India Inc shone bright at defence exposition

February 20th, 2008 - 1:03 pm ICT by admin  

By Vishnu Makhijani
New Delhi, Feb 20 (IANS) India Inc shone bright and clear at the just concluded international defence exposition here, sending out a clear message it was eager to manufacture military hardware comparable to the best in the world. In all fairness, it must be said some of the state-owned defence-manufacturing units, hitherto considered lumbering giants that were unable to innovate, also gave indications of pulling up their socks as they adjust to the new reality of competition in the defence production sector.
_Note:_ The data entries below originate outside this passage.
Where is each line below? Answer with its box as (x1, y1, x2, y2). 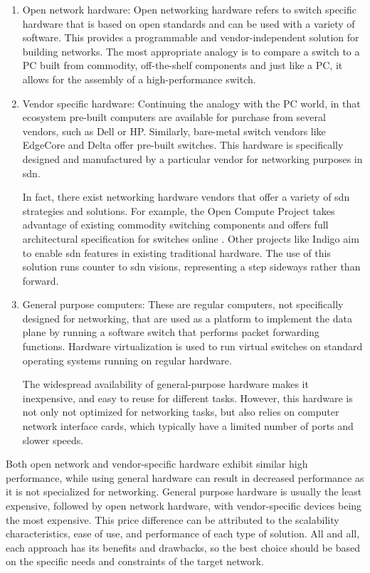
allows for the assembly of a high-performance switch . (22, 71, 256, 86)
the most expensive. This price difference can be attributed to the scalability (6, 512, 339, 527)
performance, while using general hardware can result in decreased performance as (6, 470, 364, 485)
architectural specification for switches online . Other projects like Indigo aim (22, 231, 359, 246)
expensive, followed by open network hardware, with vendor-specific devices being (6, 498, 362, 512)
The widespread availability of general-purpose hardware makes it (22, 377, 309, 391)
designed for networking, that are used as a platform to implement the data (22, 310, 352, 325)
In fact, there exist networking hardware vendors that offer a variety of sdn (22, 189, 350, 204)
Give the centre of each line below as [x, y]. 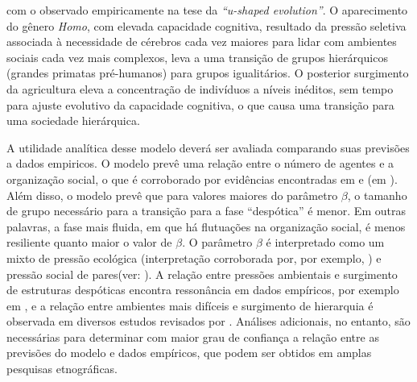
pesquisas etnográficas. [62, 369]
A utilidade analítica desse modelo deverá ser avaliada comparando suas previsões [208, 147]
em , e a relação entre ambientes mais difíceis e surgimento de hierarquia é [190, 305]
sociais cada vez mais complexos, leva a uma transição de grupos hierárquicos [197, 57]
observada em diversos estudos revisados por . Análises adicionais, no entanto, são [208, 321]
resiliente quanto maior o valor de [89, 242]
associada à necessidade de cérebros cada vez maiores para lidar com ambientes [202, 42]
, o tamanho [377, 195]

“I call this the second coming (after the liberalization of the economy). Today, you have the private players taking on the more established public sector,” said Lt. Gen (retd) S.S. Mehta, director general of event-organiser Confederation of Indian Industry (CII), the co-organisers of DEFEXPO-2008.

“The third coming will be when the public sector takes on the private sector,” he said explaining the evolution that has taken place since the first edition of the biennial exposition in 1999.

“Till about six years ago (when defence manufacturing was opened to the private sector, state-owned companies did not have any competition and did pretty much as they pleased. Now that there is competition, they are waking up to this and taking corrective measures.

“In the not too distant future, the public sector units, who have the distinct advantage of possessing massive infrastructure, will begin giving the private a run for their money. That’s when an event like DEFEXPO will have arrived,” Mehta contended.

But, in a way, the event has already arrived - as was quite evident from the foreign participation at the four-day event that concluded Tuesday. Most major foreign manufacturers or companies were represented at the exhibition.

“That’s an indication that if you are a serious player in the market, and if you’re serious about India, you can’t afford to stay away from DEFEXPO,” Mehta reasoned.

Converted into figures, what this means is that the Indian armed forces intend to purchase equipment worth Rs.155 billion (nearly $4 billion) from abroad over the next five years. Thus, while foreign participation at 273 from 30 countries far outnumbered the 202 domestic participants, there were also clear indications of the new realities of the Indian arms market.

Not surprisingly, the US pavilion featured 46 companies, making it the largest single block from abroad and reflective of the growing warmth between New Delhi and Washington.

In sharp contrast, Russia, which is still India’s largest arms supplier, had a rather small pavilion that was half the size of Italy, with whom India has almost negligent military trade.

Then, Israel, which has emerged as India’s second largest armaments supplier, had an expectedly grand display as it showcased an array of weapons and equipment to the large numbers of armed forces officers who flocked to the display.

Statistically, DEFEXPO-2008 could be considered a roaring success with 40,000 business visitors against an anticipated 32,000. This was a considerable improvement from the 24,500 visitors at the 2006 edition or 5,000 at the inaugural event in 1999.

Twenty agreements were signed on the first days of the event “and many more are in the pipeline”, Mehta said. In addition, 1,200 business queries were also received.

“Don’t look upon DEFEXPO as a business generating venture. It’s meant for the foreign participants to showcase the best of what they have to offer and for our companies to showcase what they have,” Mehta said.

“Contacts are made, these are followed up and business is eventually generated. But don’t expect this to happen instantly.”